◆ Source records
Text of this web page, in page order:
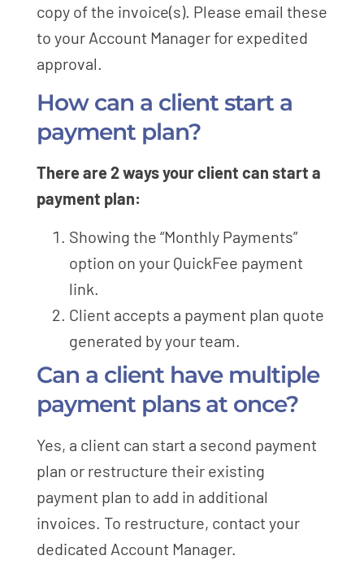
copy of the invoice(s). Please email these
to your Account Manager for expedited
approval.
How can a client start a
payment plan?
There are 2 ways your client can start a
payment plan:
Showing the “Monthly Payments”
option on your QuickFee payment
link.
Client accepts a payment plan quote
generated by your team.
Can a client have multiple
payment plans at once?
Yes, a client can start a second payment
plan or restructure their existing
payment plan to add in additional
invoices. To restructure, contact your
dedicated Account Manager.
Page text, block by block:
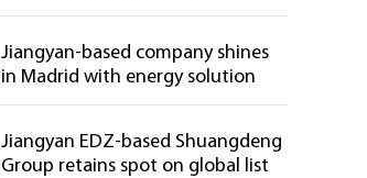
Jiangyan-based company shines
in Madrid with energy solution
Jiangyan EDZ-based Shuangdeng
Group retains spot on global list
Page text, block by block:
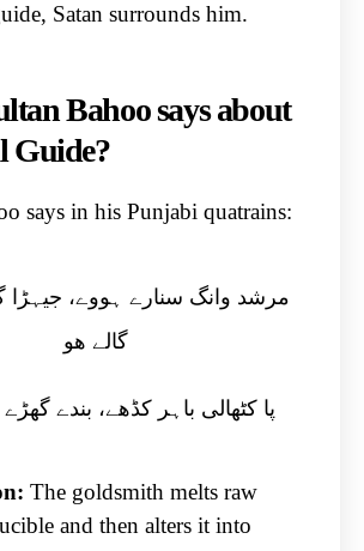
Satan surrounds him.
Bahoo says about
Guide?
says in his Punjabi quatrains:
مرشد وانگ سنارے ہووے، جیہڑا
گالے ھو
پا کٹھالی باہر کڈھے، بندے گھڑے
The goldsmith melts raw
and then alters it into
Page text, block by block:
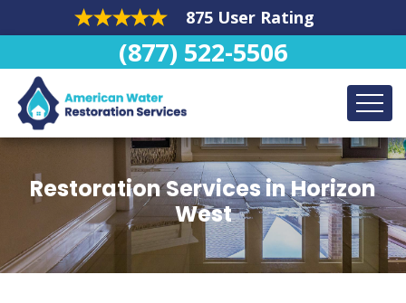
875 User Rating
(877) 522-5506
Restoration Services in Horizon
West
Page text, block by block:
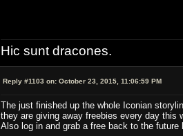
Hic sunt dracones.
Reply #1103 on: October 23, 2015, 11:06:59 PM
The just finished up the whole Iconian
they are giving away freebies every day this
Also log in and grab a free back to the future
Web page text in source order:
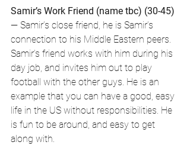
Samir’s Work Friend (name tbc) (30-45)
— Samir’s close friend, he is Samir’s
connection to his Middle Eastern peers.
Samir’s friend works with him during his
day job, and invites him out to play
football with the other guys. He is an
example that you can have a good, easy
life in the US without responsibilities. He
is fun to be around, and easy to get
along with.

◆ Try it
Look at the entries above. Say how many lines have the word "your", and give only the number.

◆ Result for this task
5